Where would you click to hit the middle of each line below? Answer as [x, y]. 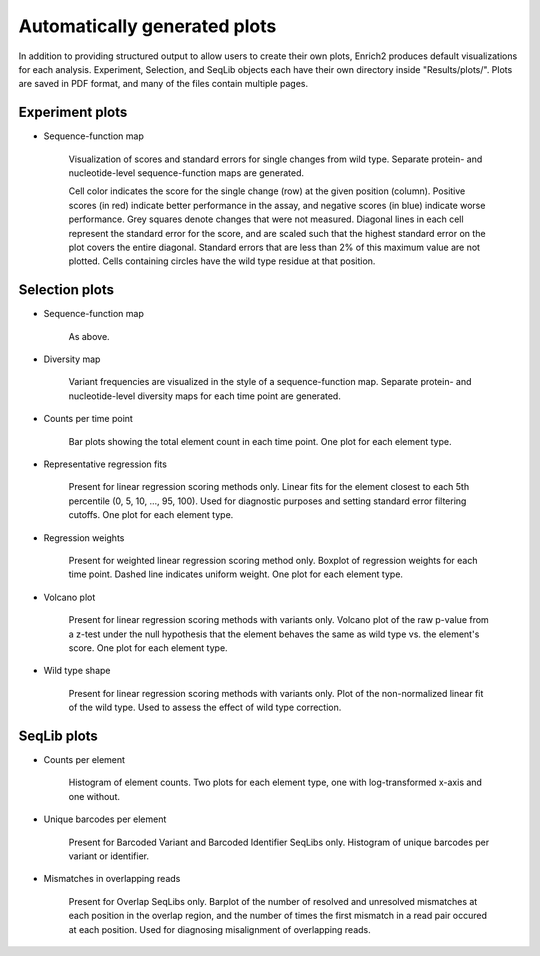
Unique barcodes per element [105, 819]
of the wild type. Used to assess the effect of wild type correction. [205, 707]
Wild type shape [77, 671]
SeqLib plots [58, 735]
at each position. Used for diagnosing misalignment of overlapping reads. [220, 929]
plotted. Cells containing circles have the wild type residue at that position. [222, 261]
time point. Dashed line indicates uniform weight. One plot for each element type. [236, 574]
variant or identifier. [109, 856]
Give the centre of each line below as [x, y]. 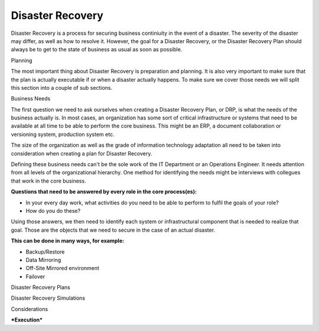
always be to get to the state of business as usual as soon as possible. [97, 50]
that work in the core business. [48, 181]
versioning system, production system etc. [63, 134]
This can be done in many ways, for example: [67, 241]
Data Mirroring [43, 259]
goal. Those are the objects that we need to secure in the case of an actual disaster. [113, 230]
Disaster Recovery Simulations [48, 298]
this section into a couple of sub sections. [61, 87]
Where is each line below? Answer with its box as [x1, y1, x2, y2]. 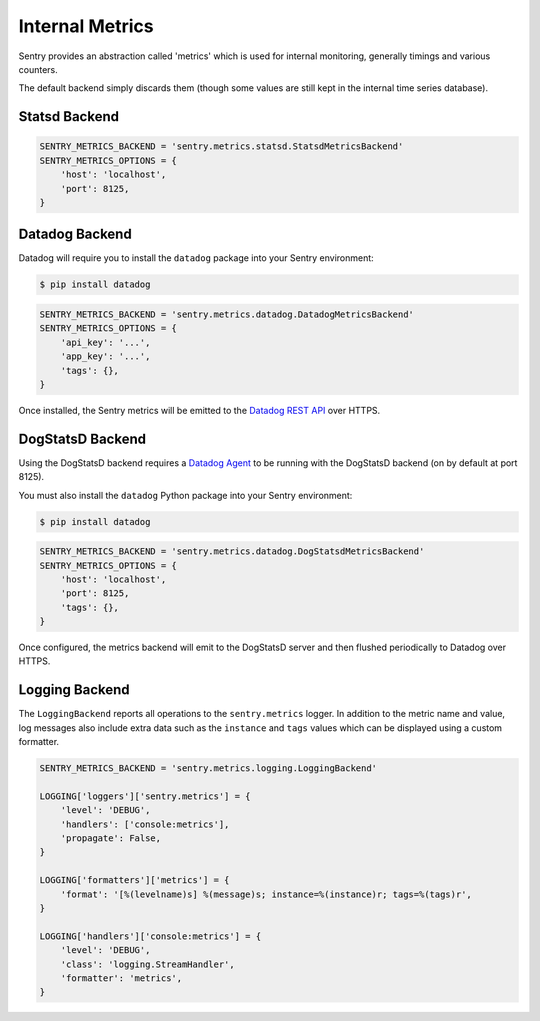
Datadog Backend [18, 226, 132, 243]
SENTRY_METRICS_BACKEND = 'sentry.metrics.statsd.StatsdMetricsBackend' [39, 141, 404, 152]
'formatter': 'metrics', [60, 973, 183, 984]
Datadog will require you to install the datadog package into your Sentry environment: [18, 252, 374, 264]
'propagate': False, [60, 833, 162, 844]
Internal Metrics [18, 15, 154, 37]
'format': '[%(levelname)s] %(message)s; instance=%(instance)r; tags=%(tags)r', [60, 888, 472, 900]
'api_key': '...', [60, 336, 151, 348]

───

ABOUT THIS TASK: Go through the entries and return each line where the word "that" occurs.

OUTPUT FOR THIS EXERCISE:
plotted. Cells containing circles have the wild type residue at that position. [222, 261]
that work in the core business. [48, 181]
goal. Those are the objects that we need to secure in the case of an actual disaster. [113, 230]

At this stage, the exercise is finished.